Ausgabe: 12/2020

Palmen und Orangenbäume in den Einkaufsstraßen, Temperaturen jenseits der 40 Grad und lange Trockenperioden. Das Klima ändert sich und es wird auch in Österreich heißer. In einer Studie der internationalen Organisation „PLOS One“ wurde die Auswirkung des Klimawandels auf verschiedene europäische Metropolen untersucht.

Heiß wie in Neapel
Die Erkenntnis: Wien wird in 30 Jahren ähnliche Temperaturen haben wie das nordmazedonische Skopje oder Neapel im Süden Italiens. In Stockholm wiederum könnten dann „Wiener Verhältnisse“ herrschen. Um fast fünf Grad wird es in dreißig Jahren im Winter wärmer sein, um 3,5 Grad im Sommer. Und die Bundeshauptstadt ist besonders stark betroffen. Sogar um 7,6 Grad heißer als jetzt könnte es im Extremfall werden.

Globales Phänomen
Nicht nur auf europäische Städte treffen diese Entwicklungen zu, auch in anderen Teilen der Welt sind die Städte vom Klimawandel betroffen. So wird sich die Temperatur in Seattle, im Nordwesten der USA, dem in San Francisco (Kalifornien) anpassen, das in Tokyo dem in Südwest-China. Mit der zunehmenden Urbanisierung werden auch immer mehr Menschen von den heißen Städten betroffen sein. So wird damit gerechnet, dass im Jahr 2050 bereits 68 Prozent der Weltbevölkerung, also mehr als zwei Drittel, in Städten leben werden.

Globale Entwicklungen
Schon in den letzten Jahren ist die Temperatur in Wien überdurchschnittlich stark gestiegen. Die vergangenen Jahre waren die wärmsten in der Geschichte der 250-jährigen Aufzeichnungen. Dabei ist der Klimawandel ein globales Phänomen, denn der Austausch der CO2-Emissionen ist nicht an Stadt- oder Landesgrenzen gebunden. Obwohl es viele Anstrengungen gibt, dem Klimawandel entgegenzuwirken, können diese nur von Erfolg gekrönt sein, wenn die gesamte Welt zusammenarbeitet. Diese Entwicklungen liegen oft außerhalb der Entscheidungsgewalt der betroffenen Städte.

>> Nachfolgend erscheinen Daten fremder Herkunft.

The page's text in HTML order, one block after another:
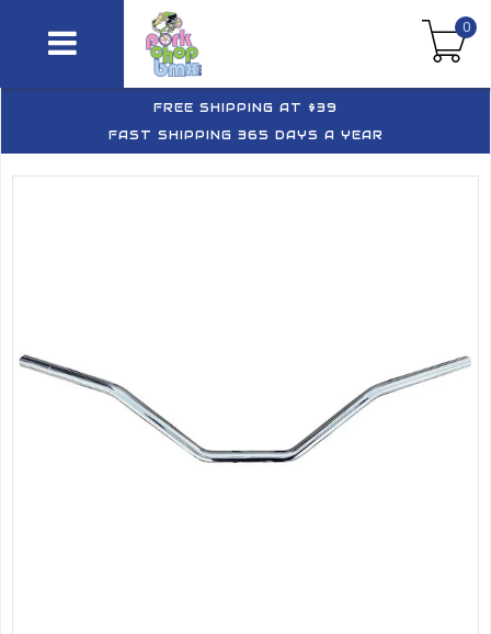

Lokale Maßnahmen für das Mikroklima
Geht man davon aus, dass die Temperaturen in Wien in zehn Jahren jenen in Norditalien und in zwanzig Jahren jenen in Dalmatien entsprechen, dann können nur lokale Maßnahmen helfen, die Erhitzung der Stadt erträglicher zu machen. Mit einer Reihe an Initiativen wird in Wien und anderen Städten bereits jetzt gegen die Hitze gearbeitet. Kühle Straßen mit verstärkten Baumpflanzungen, Wasser- und Schattenelementen sowie vertikaler Begrünung dienen ebenso dazu, das Mikroklima zu senken, wie die Entsiegelung von Betonflächen und die Schaffung von Grünflächen bei Neubauprojekten. Auch die Begrünung von Bim- und Busstationen ist solch eine Maßnahme. Sprühnebel und automatische Sonnensegel sind weitere Elemente, die für Erfrischung und Erholung an heißen Tagen sorgen sollen. Mit lokalen Maßnahmen kann das Mikroklima um bis zu 6 Grad gekühlt werden und damit ein Ausgleich für die Hitze der Zukunft geschaffen werden.